WHAT NEEDS TO BE DONE:
From the entries below, output the line with "What appears at pixel (1032, 570)?" and each following line up to and including the line with "light switch — box each one", exactly as written.
BEGIN EXERCISE DATA
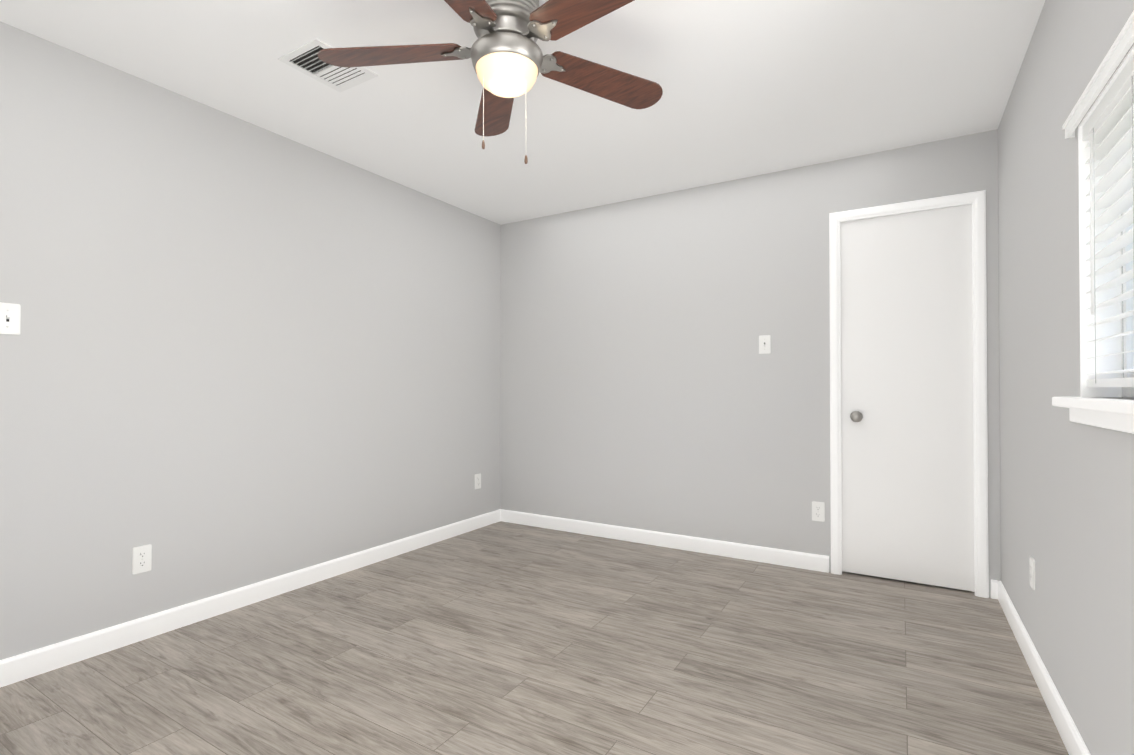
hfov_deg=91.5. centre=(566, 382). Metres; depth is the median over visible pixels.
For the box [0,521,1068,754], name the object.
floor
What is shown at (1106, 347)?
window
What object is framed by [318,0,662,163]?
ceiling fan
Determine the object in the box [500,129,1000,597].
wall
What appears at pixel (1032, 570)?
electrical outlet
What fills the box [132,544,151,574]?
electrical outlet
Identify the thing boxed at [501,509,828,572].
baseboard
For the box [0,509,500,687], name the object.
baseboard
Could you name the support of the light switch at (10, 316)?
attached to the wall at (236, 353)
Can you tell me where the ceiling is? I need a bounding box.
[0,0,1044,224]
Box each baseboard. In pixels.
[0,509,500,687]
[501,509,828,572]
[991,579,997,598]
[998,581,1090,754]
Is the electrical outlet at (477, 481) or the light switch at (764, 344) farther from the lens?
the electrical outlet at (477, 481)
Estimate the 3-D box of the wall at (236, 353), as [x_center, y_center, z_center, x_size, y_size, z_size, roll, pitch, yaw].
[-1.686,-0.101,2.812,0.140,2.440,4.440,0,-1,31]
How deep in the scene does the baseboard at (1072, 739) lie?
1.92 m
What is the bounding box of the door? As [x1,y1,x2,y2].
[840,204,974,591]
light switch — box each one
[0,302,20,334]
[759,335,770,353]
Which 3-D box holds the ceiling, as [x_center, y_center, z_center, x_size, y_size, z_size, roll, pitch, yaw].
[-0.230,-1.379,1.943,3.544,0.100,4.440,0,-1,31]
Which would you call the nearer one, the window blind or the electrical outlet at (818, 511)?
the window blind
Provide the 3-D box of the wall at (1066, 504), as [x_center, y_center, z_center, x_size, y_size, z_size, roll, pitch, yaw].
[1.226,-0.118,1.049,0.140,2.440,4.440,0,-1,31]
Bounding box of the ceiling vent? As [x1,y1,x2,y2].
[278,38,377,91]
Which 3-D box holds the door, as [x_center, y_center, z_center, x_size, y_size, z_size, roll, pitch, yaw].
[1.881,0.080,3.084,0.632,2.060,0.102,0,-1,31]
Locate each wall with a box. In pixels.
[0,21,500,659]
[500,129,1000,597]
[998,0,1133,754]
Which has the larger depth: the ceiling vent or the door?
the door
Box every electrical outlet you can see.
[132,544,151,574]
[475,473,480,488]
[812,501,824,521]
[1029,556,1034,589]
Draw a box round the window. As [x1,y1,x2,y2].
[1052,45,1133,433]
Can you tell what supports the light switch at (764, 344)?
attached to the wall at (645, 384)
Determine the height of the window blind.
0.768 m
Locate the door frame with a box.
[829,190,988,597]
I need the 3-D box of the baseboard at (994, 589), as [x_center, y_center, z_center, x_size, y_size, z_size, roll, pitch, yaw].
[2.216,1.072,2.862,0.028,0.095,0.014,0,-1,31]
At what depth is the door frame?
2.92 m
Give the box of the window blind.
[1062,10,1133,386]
END EXERCISE DATA
BEGIN EXERCISE DATA
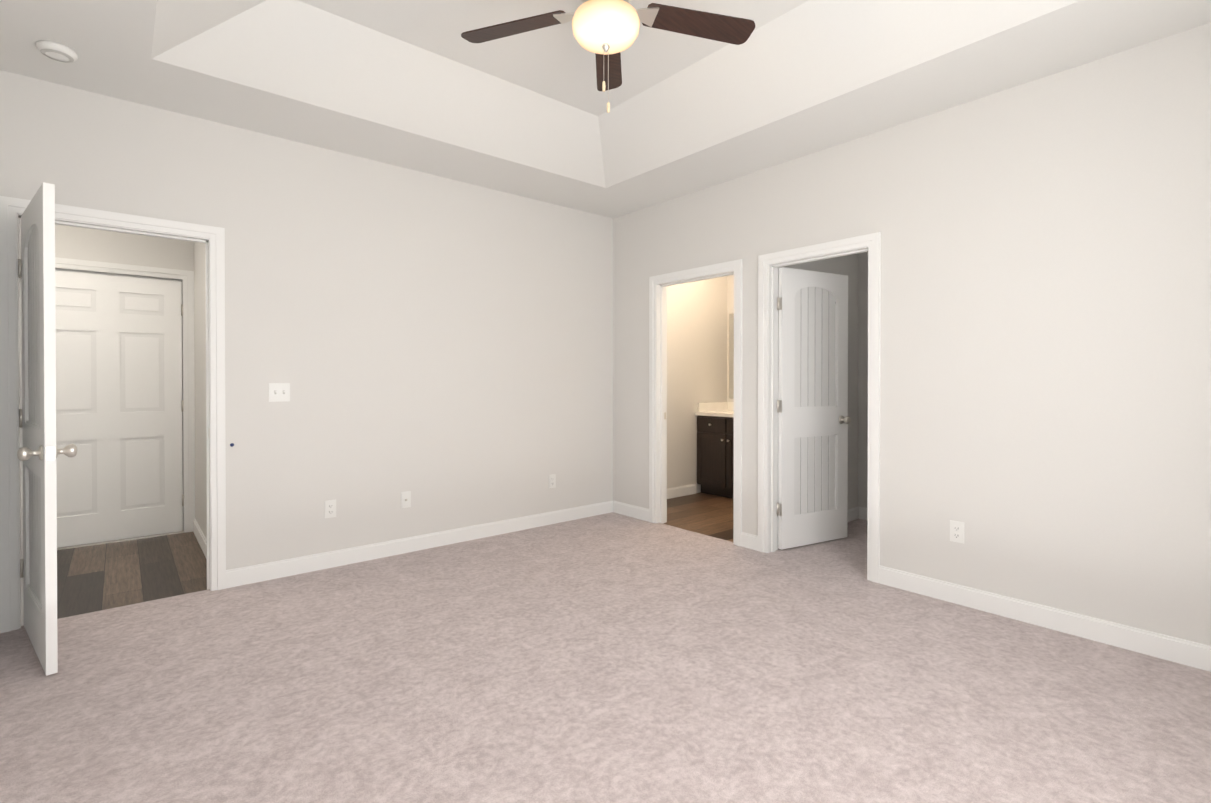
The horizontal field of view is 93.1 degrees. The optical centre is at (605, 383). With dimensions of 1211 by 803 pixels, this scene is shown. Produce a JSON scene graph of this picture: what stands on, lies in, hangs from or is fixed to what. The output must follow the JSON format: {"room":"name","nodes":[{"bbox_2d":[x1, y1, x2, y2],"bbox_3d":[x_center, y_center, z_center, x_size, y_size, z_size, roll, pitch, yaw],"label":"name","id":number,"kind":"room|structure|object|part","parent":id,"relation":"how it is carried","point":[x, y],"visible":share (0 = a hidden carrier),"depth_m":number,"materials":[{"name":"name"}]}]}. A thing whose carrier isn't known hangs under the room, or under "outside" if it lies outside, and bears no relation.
END EXERCISE DATA
COMPLETED TASK:
What appears at pixel (1032, 570)?
electrical outlet
What fills the box [132,544,151,574]?
electrical outlet
Identify the thing boxed at [501,509,828,572].
baseboard
For the box [0,509,500,687], name the object.
baseboard
Could you name the support of the light switch at (10, 316)?
attached to the wall at (236, 353)
Can you tell me where the ceiling is? I need a bounding box.
[0,0,1044,224]
Box each baseboard. In pixels.
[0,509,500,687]
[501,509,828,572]
[991,579,997,598]
[998,581,1090,754]
Is the electrical outlet at (477, 481) or the light switch at (764, 344) farther from the lens?
the electrical outlet at (477, 481)
Estimate the 3-D box of the wall at (236, 353), as [x_center, y_center, z_center, x_size, y_size, z_size, roll, pitch, yaw].
[-1.686,-0.101,2.812,0.140,2.440,4.440,0,-1,31]
How deep in the scene does the baseboard at (1072, 739) lie?
1.92 m
What is the bounding box of the door? As [x1,y1,x2,y2].
[840,204,974,591]
light switch — box each one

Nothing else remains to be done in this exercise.